Oak Farms is a Texas dairy with headquarters located in Dallas. They are now a subsidiary of Dean Foods (Suiza Foods Corporation) which is the nation's largest milk processor and distributor. There are four main Oak Farms Dairy plants with branches all over the eastern half of the Lone Star state.

The San Antonio plant is the oldest and was built in 1908. The Waco plant came next in 1925, followed by a site in Dallas in 1936 and in Houston in 1940. The site in Houston is the one I remember when I was growing up as we passed by it often.

There are also branches in Wichita Falls, Tyler, Weatherford, Paris, Sherman/Denison, Beaumont, Brenham, McAllen, Uvalde, Austin and Temple.
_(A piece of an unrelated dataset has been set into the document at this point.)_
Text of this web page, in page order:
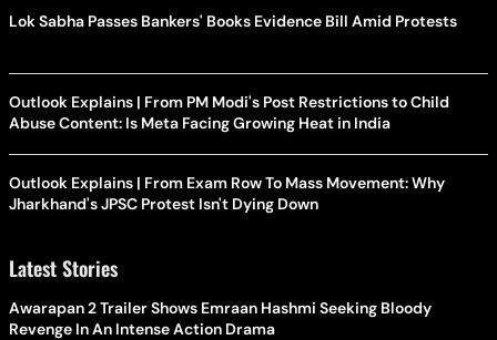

I mention the main plant and branch locations because this information is sometimes helpful when trying to locate old Oak Farms recipe booklets or other Oak Farms memorabilia.

One such recipe book is Oak Farm Recipes (not dated, 48 pp). I suspect it was published sometime in the 1960s or very early 1970s judging by the color photographs of the food and table settings that illustrate the interior. It has a $1.00 price printed on the front cover.

This booklet could have been used as advertising for any dairy as the recipes do not actually call for Oak Farms products, but are generic in nature. An Oak Farms milk carton is shown on the front cover with other company information and the Oak Farms logo found inside the front and rear covers and on the rear cover itself.

The recipes all use dairy products that Oak Farms produced, such as milk, cream, butter, cheese, sour cream, buttermilk and ice cream.

This booklet has a special section on Instant Gourmet Go-Togethers which they describe inside as actually being glamorous throw-togethers. Women back then evidently had the same problems as we do now--a lack of time to hang out in the kitchen. These Go-Togethers were recipes for "gourmet" foods that could be prepared in only 10 minutes.

Examples of Go-Togethers are Snowballs (scoops of vanilla ice cream rolled in coconut and served with chocolate sauce and a maraschino cherry) and Naughty Noodles (noodles mixed with cottage cheese, sour cream, olives and Worcestershire sauce). I'm not quite sure why these noodles are naughty--perhaps they're fattening and therefore not permited if one is watching their calorie intake. There's also a calorie chart in the rear of the booklet.

Other recipe categories include appetizers, cream soups, salads, sauces, casseroles, main courses, vegetables, cakes and desserts.

In the luncheon casseroles section of Casseroles, there are four recipes given for large quantities: Chicken Escallop (50 portions), Ham Loaf (50 portions), Chicken a la King (50 servings) and Macaroni Casserole (24 portions).

There's a page on the nutritional benefits of drinking milk and including other dairy products in your diet.

The rear of the booklet invites consumers to visit and tour the Oak Farms plant and Quality Control laboratory (though it doesn't mention which plant). This may well have been a popular destination for school field trips and scout outings. Although I went on many such field trips in my youth, I don't recall ever visiting Oak Farms.